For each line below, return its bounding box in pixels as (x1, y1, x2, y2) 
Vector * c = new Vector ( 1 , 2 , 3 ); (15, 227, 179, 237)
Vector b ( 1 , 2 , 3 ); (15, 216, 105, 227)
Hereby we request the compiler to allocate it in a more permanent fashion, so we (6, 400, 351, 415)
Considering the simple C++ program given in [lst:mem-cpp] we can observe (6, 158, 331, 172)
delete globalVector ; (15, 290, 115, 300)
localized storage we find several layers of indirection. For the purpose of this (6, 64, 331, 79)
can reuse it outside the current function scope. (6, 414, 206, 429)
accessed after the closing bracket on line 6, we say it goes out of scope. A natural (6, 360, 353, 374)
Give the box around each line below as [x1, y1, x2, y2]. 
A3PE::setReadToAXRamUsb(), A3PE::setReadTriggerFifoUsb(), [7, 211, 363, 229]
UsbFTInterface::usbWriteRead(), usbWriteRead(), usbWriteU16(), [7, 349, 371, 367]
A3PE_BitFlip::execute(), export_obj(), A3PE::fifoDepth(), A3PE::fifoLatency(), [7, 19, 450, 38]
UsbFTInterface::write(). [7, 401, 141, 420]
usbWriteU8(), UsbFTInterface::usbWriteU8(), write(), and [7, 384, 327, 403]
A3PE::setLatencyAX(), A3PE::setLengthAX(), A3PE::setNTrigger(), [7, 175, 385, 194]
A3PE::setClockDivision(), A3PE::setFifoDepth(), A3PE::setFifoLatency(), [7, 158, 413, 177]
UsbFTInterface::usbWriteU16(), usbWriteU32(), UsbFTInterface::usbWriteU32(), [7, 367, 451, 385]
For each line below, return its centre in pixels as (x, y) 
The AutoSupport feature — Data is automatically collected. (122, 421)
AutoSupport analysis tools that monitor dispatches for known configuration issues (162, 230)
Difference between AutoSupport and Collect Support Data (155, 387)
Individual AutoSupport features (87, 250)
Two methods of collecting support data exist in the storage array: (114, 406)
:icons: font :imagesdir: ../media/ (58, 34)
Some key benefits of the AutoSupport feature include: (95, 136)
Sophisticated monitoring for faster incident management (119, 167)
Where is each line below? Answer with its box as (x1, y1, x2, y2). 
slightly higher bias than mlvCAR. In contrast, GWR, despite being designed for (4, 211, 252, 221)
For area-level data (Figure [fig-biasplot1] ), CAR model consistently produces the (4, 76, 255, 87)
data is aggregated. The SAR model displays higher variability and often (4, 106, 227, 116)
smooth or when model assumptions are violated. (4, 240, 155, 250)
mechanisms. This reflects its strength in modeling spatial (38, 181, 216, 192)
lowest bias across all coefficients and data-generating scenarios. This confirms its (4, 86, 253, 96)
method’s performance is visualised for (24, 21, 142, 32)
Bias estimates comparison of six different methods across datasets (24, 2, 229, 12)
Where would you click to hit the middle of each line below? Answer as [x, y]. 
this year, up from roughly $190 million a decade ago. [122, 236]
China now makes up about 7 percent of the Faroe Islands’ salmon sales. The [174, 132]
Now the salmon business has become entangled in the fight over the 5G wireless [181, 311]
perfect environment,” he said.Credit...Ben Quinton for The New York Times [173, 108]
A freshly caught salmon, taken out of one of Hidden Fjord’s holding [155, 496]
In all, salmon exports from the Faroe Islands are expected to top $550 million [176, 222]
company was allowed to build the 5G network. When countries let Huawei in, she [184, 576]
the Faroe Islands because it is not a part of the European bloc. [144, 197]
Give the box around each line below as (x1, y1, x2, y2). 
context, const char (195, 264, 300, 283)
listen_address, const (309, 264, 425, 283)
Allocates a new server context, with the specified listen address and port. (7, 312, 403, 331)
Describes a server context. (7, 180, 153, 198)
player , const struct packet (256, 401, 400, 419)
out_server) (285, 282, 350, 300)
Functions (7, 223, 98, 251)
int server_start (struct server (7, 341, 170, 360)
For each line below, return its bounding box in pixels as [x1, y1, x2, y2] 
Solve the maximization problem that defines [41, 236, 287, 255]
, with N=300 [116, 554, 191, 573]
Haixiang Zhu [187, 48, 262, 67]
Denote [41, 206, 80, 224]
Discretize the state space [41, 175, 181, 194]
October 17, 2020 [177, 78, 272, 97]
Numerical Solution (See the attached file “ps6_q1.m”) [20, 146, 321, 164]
____
• **GOAL OF THE EXERCISE**: Copy, exactly and only, the lines above that begin with the one containing "Now the salmon" and finish with the one containing "In all, salmon".

• **TASK RESULT**:
Now the salmon business has become entangled in the fight over the 5G wireless [181, 311]
perfect environment,” he said.Credit...Ben Quinton for The New York Times [173, 108]
A freshly caught salmon, taken out of one of Hidden Fjord’s holding [155, 496]
In all, salmon exports from the Faroe Islands are expected to top $550 million [176, 222]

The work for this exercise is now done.